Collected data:
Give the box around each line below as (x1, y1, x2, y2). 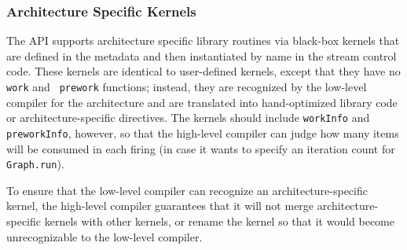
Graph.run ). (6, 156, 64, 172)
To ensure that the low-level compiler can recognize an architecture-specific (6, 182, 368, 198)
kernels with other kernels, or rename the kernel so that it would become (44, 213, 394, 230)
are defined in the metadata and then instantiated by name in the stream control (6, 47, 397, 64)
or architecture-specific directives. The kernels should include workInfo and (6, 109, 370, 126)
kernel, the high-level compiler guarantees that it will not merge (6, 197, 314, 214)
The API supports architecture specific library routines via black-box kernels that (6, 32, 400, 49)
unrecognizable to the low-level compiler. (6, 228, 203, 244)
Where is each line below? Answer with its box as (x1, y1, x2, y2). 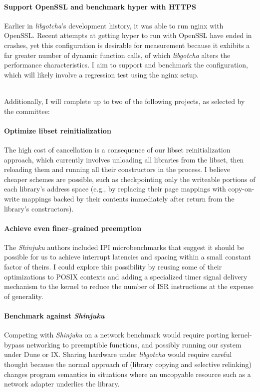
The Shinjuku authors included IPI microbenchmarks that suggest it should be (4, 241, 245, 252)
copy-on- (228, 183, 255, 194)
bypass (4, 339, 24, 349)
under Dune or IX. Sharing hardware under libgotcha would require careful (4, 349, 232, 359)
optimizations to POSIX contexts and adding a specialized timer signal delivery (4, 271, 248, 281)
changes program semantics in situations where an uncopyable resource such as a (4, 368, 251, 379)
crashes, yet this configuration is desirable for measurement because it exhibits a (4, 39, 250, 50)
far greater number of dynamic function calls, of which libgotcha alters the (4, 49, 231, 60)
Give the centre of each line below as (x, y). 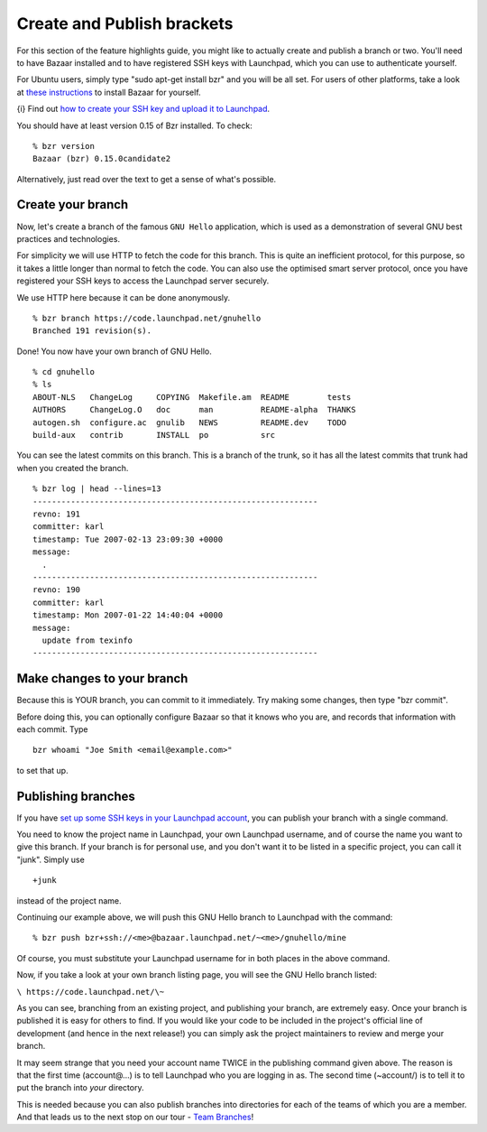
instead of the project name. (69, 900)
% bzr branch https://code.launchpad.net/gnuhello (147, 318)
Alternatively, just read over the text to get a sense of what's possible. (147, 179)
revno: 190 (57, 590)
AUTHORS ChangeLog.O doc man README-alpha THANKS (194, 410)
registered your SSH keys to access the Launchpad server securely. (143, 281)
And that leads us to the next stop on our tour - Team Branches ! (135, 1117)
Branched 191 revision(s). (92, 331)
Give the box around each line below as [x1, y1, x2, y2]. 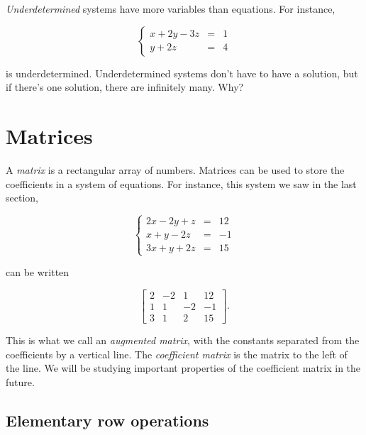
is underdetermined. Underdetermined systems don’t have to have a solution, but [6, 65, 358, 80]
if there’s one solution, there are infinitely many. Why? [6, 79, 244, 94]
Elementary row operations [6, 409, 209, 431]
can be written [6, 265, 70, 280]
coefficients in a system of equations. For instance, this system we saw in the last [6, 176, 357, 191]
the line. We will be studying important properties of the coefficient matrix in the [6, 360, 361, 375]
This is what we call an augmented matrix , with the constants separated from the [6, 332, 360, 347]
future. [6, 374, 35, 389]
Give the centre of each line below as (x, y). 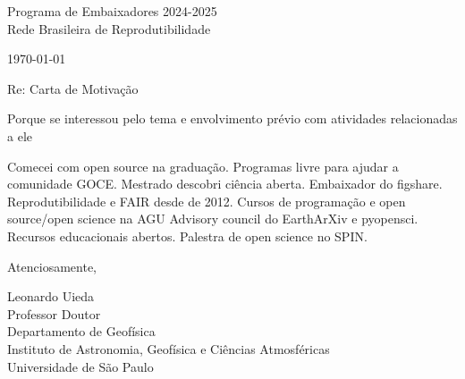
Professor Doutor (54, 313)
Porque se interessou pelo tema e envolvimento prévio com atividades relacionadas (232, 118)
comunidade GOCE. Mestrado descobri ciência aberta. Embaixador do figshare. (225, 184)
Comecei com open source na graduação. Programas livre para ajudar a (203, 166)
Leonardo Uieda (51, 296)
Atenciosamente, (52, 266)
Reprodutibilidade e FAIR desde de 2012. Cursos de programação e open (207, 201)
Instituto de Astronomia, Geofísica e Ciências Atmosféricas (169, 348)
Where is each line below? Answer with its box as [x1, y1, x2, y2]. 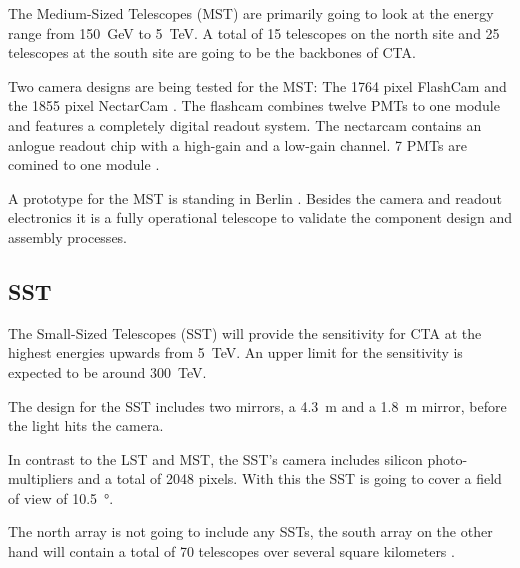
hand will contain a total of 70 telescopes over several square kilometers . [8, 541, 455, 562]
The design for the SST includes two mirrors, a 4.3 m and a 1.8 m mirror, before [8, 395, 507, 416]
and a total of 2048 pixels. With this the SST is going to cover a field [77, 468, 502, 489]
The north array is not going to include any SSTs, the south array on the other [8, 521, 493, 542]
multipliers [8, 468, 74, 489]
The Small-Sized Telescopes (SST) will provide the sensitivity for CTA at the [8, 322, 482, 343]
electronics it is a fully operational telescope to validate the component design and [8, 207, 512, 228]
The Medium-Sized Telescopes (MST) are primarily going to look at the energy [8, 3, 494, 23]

■ YOUR GOAL
The output is the stretch above from the line with "if there’s one" through the line with "box as [x1, y1, x2, y2].", copied word for word with both ends kept and every picture dropped.

■ YOUR RESPONSE
if there’s one solution, there are infinitely many. Why? [6, 79, 244, 94]
Elementary row operations [6, 409, 209, 431]
can be written [6, 265, 70, 280]
coefficients in a system of equations. For instance, this system we saw in the last [6, 176, 357, 191]
the line. We will be studying important properties of the coefficient matrix in the [6, 360, 361, 375]
This is what we call an augmented matrix , with the constants separated from the [6, 332, 360, 347]
future. [6, 374, 35, 389]
Give the centre of each line below as (x, y). 
Professor Doutor (54, 313)
Porque se interessou pelo tema e envolvimento prévio com atividades relacionadas (232, 118)
comunidade GOCE. Mestrado descobri ciência aberta. Embaixador do figshare. (225, 184)
Comecei com open source na graduação. Programas livre para ajudar a (203, 166)
Leonardo Uieda (51, 296)
Atenciosamente, (52, 266)
Reprodutibilidade e FAIR desde de 2012. Cursos de programação e open (207, 201)
Instituto de Astronomia, Geofísica e Ciências Atmosféricas (169, 348)
Where is each line below? Answer with its box as [x1, y1, x2, y2]. 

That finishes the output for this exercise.